# Čech and Lech



## Jana337

Is this a Czech legend or do Poles know (and respect  ) it as well?

I had no idea about brother Rus!!! 

Jana


----------



## dudla

Yeah, we definitely know it. The funny thing is, that both Rus and Czech (as we spell it) have their names in the names of their countries. When it comes to Lech, it only remained in Hungarian name of Poland.


----------



## Thomas1

Do Czechs know it as well, sis Czech  ?

And, how about the Russians, do you know it too?


----------



## cyanista

Cannot speak for everyone, but I only ever heard the legend of Romulus and Remus. 

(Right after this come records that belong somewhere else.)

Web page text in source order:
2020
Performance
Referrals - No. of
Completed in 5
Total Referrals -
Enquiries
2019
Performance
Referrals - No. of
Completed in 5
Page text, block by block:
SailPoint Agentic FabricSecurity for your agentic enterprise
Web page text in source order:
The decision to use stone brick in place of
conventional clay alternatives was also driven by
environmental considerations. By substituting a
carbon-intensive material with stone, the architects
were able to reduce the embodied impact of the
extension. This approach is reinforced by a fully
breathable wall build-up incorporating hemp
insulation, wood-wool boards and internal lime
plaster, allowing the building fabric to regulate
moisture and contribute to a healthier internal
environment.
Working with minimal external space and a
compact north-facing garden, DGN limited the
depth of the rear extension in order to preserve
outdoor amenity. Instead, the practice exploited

I learned at school that _rus'_, or _ros'_ was a northern tribe that probably gave name to the territory. But history textbooks have been re-written several times since I was a child - no idea what they teach at history lessons now. Perhaps this or that textbook mentions this legend?.. I pass the question on.


----------



## gumish

dudla said:
			
		

> Yeah, we definitely know it. The funny thing is, that both Rus and Czech (as we spell it) have their names in the names of their countries. When it comes to Lech, it only remained in Hungarian name of Poland.

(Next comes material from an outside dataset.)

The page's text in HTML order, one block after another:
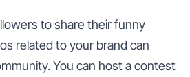
to share their funny
related to your brand can
You can host a contest

The thing is the Hungarian name for Poles (a Pole=Lengyel - i definitely have ommitted some dash or two) has nothing to do with the name Lech. It comes from the name of one of Polish tribes - Lędzianie (have no idea what English counterpart this name has). Lędzianie (which is plural) are now more often referred to as Wiślanie (Vistulians???).  The tribe territory was neighbouring Hungarian (or Magyar) dominion which then included Slovakia. Before Polan tribe (Polanie) started to expand their rule over neighbouring tribes, Wiślanie were the strongest of Polish tribes. Polan conquest of Wiślanie (Vistulians) gave names to two big regions (then provinces of Poland) Wielkopolska (like Greater or Major Poland) - native of Polans and Małopolska (like Lesser Poland)  - the lands of Vistulians. Hungarians expanded  the name of one of Polish tribes to all of them, which is not that uncommon in history. As for the name Lech - my guess is it was a personal name as it remains until now.


----------



## dudla

Oh really?
I never knew that. Someone told me the story about theHungarian name for Poland coming from that tale and I believed it without checking it


----------



## Seana

Hello
Old names described Polish people:
- East Slav* Lach*, 
- South Slav *Ljach*, 
- Hungarian *Lengyel *
- Byzantine *Lechoi,*
*-* Polish *Lędzianie, Lendzianie, Lędzice*
They all stem from the word *lęda* (uncultivated field)
But according the encyclopedia, *Lengyel culture *didn't cover exclusively Polish areas. It was located in the area of southern Moravia, western Slovakia, western Hungary, parts of southern Poland, and in adjacent sections of Austria, Slovenia, and Croatia.
http://upload.wikimedia.org/wikipedia/en/6/6b/European_Late_Neolithic.gif

If you didn't mind I would tell about *the legendary cradle* *of Poland*.
So, according to the legend three brothers Lech, Czech and Rus were penetrating the wilderness to find a place to settle. Suddenly they saw a hill with an old oak and an eagle on top. *Lech* said: this white eagle I will adopt as an emblem of my people, and around this oak I will build my stronghold, and because of the eagle *nest *I will call it *Gniezdno*. (Polish: nest = gniazdo = gniezdno). Gniezdno ( modern Gniezno) became one of the main towns of the early Piast dynasty, founders of Polish state while the white eagle became Polish emblem. The old name for Poland was *Lechistan* and Poles called *Lechici*.
The other brothers went further on to find a place for their people. Czech went to the South and *Rus went to the East. *
Medieval Polish chroniclers would derive Rus' from the Latin rus, ruris ("country"). The early Rus may well have seemed to visitors from Byzantium to be "rustic" and "rural" — both, terms derived from the Latin rus. And the name of the semilegendary founder of the early Rus state, Ruric does suspiciously resemble the genitive case of rus — ruris. Maybe the word "Rus'" was adopted by the Slavs from the Norse root , in compounds (roths-), either directly or via the Finnish Ruotsi. This root is the same as the English row and may have referred to the fact that the Varangians mainly rowed down the East European waterways; the Swedish region, Roslagen, which means "naval districts".


----------



## Jana337

Update: I have just listened to this account of the Slavic (mostly Czech, to be precise) mythology (both the text and the audio file are in German). If our Croatian friends read this thread, they could maybe comment on the claim that there was a partriarch Charvat who, along with his supporters, fled from Bohemia and settled in what now is Croatia.

Jana


----------



## Seana

Unfortunately we have not any effect on making our history. We must take it just what it is.


----------